## DATA EXTRACT
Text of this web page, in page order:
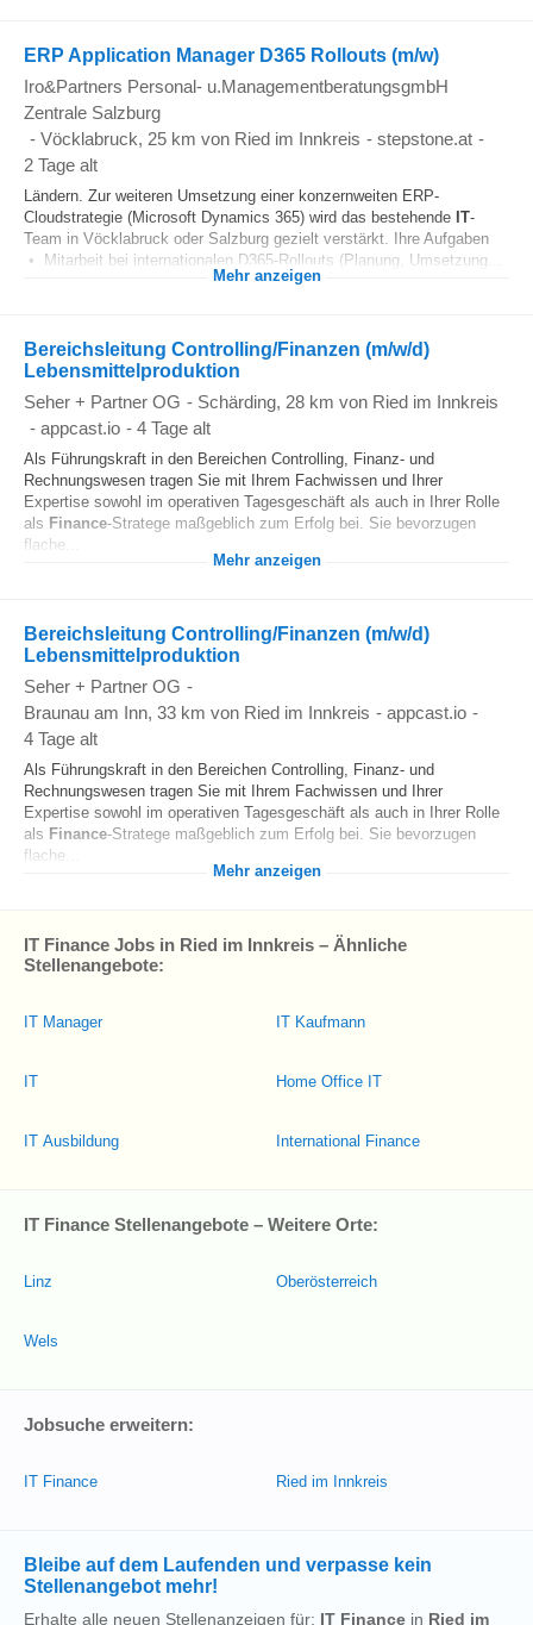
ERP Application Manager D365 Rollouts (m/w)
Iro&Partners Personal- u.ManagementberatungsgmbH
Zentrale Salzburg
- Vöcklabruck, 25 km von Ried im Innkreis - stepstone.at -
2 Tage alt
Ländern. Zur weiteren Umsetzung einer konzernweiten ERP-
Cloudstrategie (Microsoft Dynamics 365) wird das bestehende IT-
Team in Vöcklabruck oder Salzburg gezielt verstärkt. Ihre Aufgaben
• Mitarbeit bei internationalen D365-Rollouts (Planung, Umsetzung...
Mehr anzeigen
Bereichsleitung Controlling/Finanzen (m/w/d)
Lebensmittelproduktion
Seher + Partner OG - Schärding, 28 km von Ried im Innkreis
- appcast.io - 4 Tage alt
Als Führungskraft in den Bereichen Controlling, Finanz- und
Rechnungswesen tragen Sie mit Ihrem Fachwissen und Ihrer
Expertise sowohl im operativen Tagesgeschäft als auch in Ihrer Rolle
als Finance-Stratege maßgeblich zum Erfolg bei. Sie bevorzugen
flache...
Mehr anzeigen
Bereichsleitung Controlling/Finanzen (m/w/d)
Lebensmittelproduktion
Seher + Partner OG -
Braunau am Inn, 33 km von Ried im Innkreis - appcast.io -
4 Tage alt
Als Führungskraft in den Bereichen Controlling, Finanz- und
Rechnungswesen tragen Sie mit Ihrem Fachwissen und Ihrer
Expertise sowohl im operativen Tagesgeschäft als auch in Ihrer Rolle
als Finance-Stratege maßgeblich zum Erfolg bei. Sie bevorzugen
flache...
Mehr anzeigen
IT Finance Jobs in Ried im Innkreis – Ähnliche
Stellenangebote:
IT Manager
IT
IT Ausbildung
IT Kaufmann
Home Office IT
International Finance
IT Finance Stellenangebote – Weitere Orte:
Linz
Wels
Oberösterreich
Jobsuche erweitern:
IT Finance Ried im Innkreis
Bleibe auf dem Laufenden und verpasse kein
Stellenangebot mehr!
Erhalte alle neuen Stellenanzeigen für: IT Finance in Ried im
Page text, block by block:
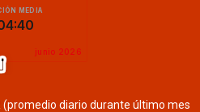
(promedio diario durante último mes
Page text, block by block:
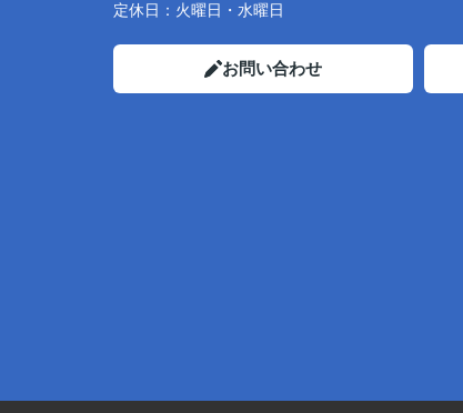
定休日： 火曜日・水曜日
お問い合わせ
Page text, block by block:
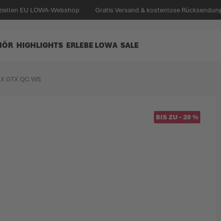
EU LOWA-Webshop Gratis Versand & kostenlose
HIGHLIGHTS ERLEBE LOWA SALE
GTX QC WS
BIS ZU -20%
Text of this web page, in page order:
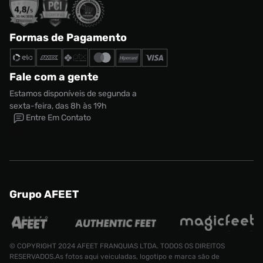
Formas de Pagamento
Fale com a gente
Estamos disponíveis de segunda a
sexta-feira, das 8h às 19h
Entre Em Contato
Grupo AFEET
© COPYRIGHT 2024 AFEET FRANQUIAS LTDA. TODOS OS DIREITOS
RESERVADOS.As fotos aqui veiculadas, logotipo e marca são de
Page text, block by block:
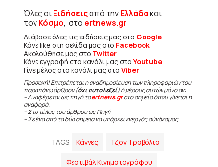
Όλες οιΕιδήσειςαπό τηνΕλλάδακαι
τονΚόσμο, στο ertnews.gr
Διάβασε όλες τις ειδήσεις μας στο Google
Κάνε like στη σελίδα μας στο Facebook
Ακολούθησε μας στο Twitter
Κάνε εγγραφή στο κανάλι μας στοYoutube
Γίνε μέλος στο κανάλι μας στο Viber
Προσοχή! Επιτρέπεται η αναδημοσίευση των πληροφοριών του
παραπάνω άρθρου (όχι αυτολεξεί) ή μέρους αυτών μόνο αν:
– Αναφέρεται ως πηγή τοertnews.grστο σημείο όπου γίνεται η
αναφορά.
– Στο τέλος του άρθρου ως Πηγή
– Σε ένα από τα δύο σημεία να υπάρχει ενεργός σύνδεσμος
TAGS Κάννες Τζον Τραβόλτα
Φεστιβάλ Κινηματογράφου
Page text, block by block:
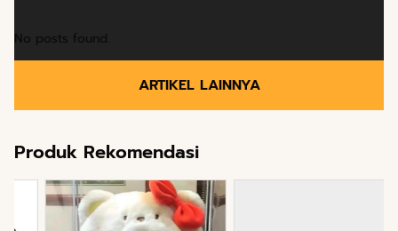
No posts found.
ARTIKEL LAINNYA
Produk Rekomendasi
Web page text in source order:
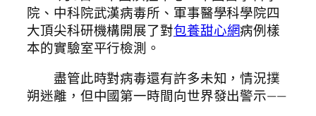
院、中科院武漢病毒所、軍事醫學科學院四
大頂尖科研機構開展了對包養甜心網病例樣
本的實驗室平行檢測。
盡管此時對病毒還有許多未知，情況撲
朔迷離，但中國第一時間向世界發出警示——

## WHAT IS EXPECTED
Any picture in the material is to be dropped; the rest is repeated exactly.

## COMPLETED EXERCISE
Text of this web page, in page order:
ERP Application Manager D365 Rollouts (m/w)
Iro&Partners Personal- u.ManagementberatungsgmbH
Zentrale Salzburg
- Vöcklabruck, 25 km von Ried im Innkreis - stepstone.at -
2 Tage alt
Ländern. Zur weiteren Umsetzung einer konzernweiten ERP-
Cloudstrategie (Microsoft Dynamics 365) wird das bestehende IT-
Team in Vöcklabruck oder Salzburg gezielt verstärkt. Ihre Aufgaben
• Mitarbeit bei internationalen D365-Rollouts (Planung, Umsetzung...
Mehr anzeigen
Bereichsleitung Controlling/Finanzen (m/w/d)
Lebensmittelproduktion
Seher + Partner OG - Schärding, 28 km von Ried im Innkreis
- appcast.io - 4 Tage alt
Als Führungskraft in den Bereichen Controlling, Finanz- und
Rechnungswesen tragen Sie mit Ihrem Fachwissen und Ihrer
Expertise sowohl im operativen Tagesgeschäft als auch in Ihrer Rolle
als Finance-Stratege maßgeblich zum Erfolg bei. Sie bevorzugen
flache...
Mehr anzeigen
Bereichsleitung Controlling/Finanzen (m/w/d)
Lebensmittelproduktion
Seher + Partner OG -
Braunau am Inn, 33 km von Ried im Innkreis - appcast.io -
4 Tage alt
Als Führungskraft in den Bereichen Controlling, Finanz- und
Rechnungswesen tragen Sie mit Ihrem Fachwissen und Ihrer
Expertise sowohl im operativen Tagesgeschäft als auch in Ihrer Rolle
als Finance-Stratege maßgeblich zum Erfolg bei. Sie bevorzugen
flache...
Mehr anzeigen
IT Finance Jobs in Ried im Innkreis – Ähnliche
Stellenangebote:
IT Manager
IT
IT Ausbildung
IT Kaufmann
Home Office IT
International Finance
IT Finance Stellenangebote – Weitere Orte:
Linz
Wels
Oberösterreich
Jobsuche erweitern:
IT Finance Ried im Innkreis
Bleibe auf dem Laufenden und verpasse kein
Stellenangebot mehr!
Erhalte alle neuen Stellenanzeigen für: IT Finance in Ried im
Page text, block by block:
(promedio diario durante último mes
Page text, block by block:
定休日： 火曜日・水曜日
お問い合わせ
Page text, block by block:
EU LOWA-Webshop Gratis Versand & kostenlose
HIGHLIGHTS ERLEBE LOWA SALE
GTX QC WS
BIS ZU -20%
Text of this web page, in page order:
Formas de Pagamento
Fale com a gente
Estamos disponíveis de segunda a
sexta-feira, das 8h às 19h
Entre Em Contato
Grupo AFEET
© COPYRIGHT 2024 AFEET FRANQUIAS LTDA. TODOS OS DIREITOS
RESERVADOS.As fotos aqui veiculadas, logotipo e marca são de
Page text, block by block:
Όλες οιΕιδήσειςαπό τηνΕλλάδακαι
τονΚόσμο, στο ertnews.gr
Διάβασε όλες τις ειδήσεις μας στο Google
Κάνε like στη σελίδα μας στο Facebook
Ακολούθησε μας στο Twitter
Κάνε εγγραφή στο κανάλι μας στοYoutube
Γίνε μέλος στο κανάλι μας στο Viber
Προσοχή! Επιτρέπεται η αναδημοσίευση των πληροφοριών του
παραπάνω άρθρου (όχι αυτολεξεί) ή μέρους αυτών μόνο αν:
– Αναφέρεται ως πηγή τοertnews.grστο σημείο όπου γίνεται η
αναφορά.
– Στο τέλος του άρθρου ως Πηγή
– Σε ένα από τα δύο σημεία να υπάρχει ενεργός σύνδεσμος
TAGS Κάννες Τζον Τραβόλτα
Φεστιβάλ Κινηματογράφου
Page text, block by block:
No posts found.
ARTIKEL LAINNYA
Produk Rekomendasi
Web page text in source order:
院、中科院武漢病毒所、軍事醫學科學院四
大頂尖科研機構開展了對包養甜心網病例樣
本的實驗室平行檢測。
盡管此時對病毒還有許多未知，情況撲
朔迷離，但中國第一時間向世界發出警示——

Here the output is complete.